文章目录
Author: CHEN, Yue
Organization: 浙江大学
Time Limit: 600 ms
Memory Limit: 64 MB
Code Size Limit: 16 KB
A1134 Vertex Cover (25point(s))
A vertex cover of a graph is a set of vertices such that each edge of the graph is incident to at least one vertex of the set. Now given a graph with several vertex sets, you are supposed to tell if each of them is a vertex cover or not.
Input Specification:
Each input file contains one test case. For each case, the first line gives two positive integers N and M (both no more than 10^4 ), being the total numbers of vertices and the edges, respectively.

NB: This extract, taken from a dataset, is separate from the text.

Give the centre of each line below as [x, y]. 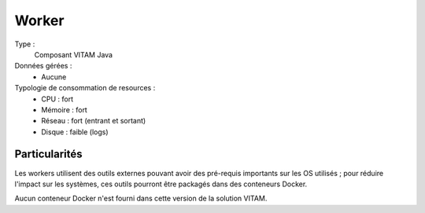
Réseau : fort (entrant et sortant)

Then M lines follow, each describes an edge by giving the indices (from 0 to N−1) of the two ends of the edge.
After the graph, a positive integer K (≤ 100) is given, which is the number of queries. Then K lines of queries follow, each in the format:
Nv v[1] v[2]⋯v[Nv ]
where Nv is the number of vertices in the set, and v[i]'s are the indices of the vertices.
Output Specification:
For each query, print in a line Yes if the set is a vertex cover, or No if not.
Sample Input:
10 11
8 7
6 8
4 5
8 4
8 1
1 2
1 4
9 8
9 1
1 0
2 4
5
4 0 3 8 4
6 6 1 7 5 4 9
3 1 8 4
2 2 8
7 9 8 7 6 5 4 2
Sample Output:
No
Yes
Yes
No
No
Code
#include <bits/stdc++.h>
using namespace std;
vector<vector<int>> near(10000);
vector<int> degree(10000),degreeT(10000);
int main(){
int n,nv,m,k,u,v;
cin>>n>>m;
for(int i=0;i<m;i++){
cin>>u>>v;
near[u].push_back(v);
near[v].push_back(u);
degreeT[u]++;
degreeT[v]++;
}
cin>>k;
for(int i=0;i<k;i++){
degree=degreeT;
int flag=0;
cin>>nv;
for(int j=0;j<nv;j++){
cin>>u;
for(int l=0;l<near[u].size();l++){
degree[u]--;
degree[near[u][l]]--;
}
}
for(int j=0;j<n;j++){
if(degree[j]>0){
flag=1;
break;
}
}
if(flag==1) printf("No\n");
else printf("Yes\n");
}
return 0;
}
Analysis
-已知一张图的连通情况,判断给定的一个顶点集合是不是连接着图中所有的边。
-首先求出这张图每一个顶点的度,对于每一个顶点集合,没找到一个点,就把它和与它相连的顶点的度各减减。然后遍历所有顶点,如果此时还有顶点的度大于0,说明这个集合不符合题目要求。